Reverse --store efficiently in command line?

I know I can use -d and --unwrap on .gpgs created with --store, but using either takes like 10 times the amount of time it took to --store the file. I feel like there should be a reverse of --store, but I can’t find how.

Hi @baeduk,

can you be more explicit about your use case with --store?

BTW, if you do not get a good answer here, another good place for in depth GnuPG questions is the gnupg-users@ mailinglist, see GnuPG - Mailing lists .

Regards,
Bernhard

If I run --store on a file, such as a.bin, it makes a a.bin.gpg very quickly. If I -d or --unwrap a.bin.gpg, it takes a lot longer. If a.bin is 1gb, for example, --store will take .7 seconds, but --unwrap or -d to take it back out takes like 30 seconds. I can do a similar thing with 7-Zip, where I can tell it to make an unencrypted, uncompressed .zip, then it will unwrap it just as fast as it made it.
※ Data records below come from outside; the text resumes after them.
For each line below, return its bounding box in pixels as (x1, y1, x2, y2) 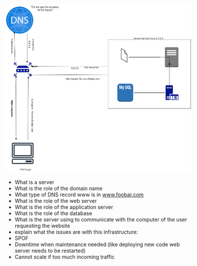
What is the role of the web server (14, 197, 97, 204)
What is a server (14, 179, 55, 186)
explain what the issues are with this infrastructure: (14, 229, 138, 236)
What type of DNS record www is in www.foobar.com (14, 191, 144, 198)
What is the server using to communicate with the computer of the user (14, 216, 188, 223)
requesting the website (14, 222, 70, 230)
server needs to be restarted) (14, 247, 86, 254)
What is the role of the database (14, 210, 93, 217)
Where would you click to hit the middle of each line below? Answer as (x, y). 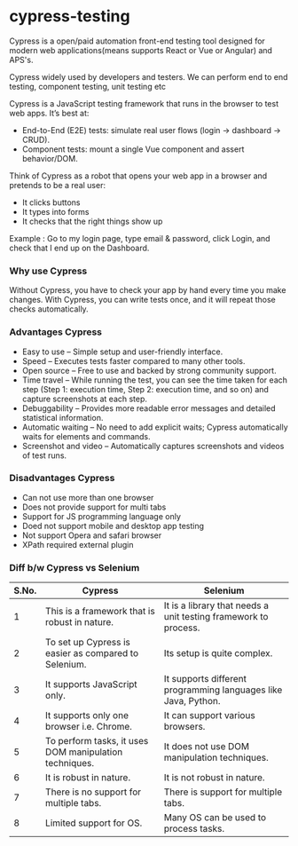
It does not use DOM (207, 747)
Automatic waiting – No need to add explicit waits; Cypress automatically (155, 427)
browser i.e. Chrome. (89, 727)
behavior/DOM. (50, 158)
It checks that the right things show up (92, 221)
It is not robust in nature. (214, 778)
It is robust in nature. (88, 778)
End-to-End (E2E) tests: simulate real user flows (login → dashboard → (151, 130)
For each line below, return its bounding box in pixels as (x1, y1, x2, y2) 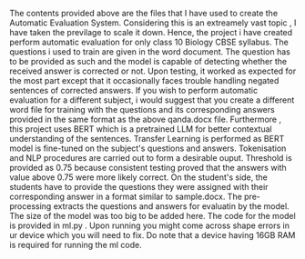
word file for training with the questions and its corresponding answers (9, 105, 275, 115)
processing (9, 201, 52, 212)
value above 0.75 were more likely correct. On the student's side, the (9, 172, 269, 183)
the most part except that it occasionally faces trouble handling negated (9, 75, 280, 85)
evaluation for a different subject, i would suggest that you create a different (9, 95, 295, 105)
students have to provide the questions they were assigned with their (9, 182, 269, 192)
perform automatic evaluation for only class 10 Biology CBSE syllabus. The (9, 36, 289, 47)
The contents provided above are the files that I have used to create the (9, 8, 279, 18)

But GPG sits and works through the file for 10x longer than it takes to --store it in the first place.

To simplify: if you --store a file, how would you get the original file back out of the .gpg? I’m just checking if -d or --unwrap are not the right commands for undoing a --store file.

According to the manual and some poking in the code I think that “–decrypt” aka -d is the command to “un-store” a file. --unwrap is a special version that keeps the OpenPGP data structure.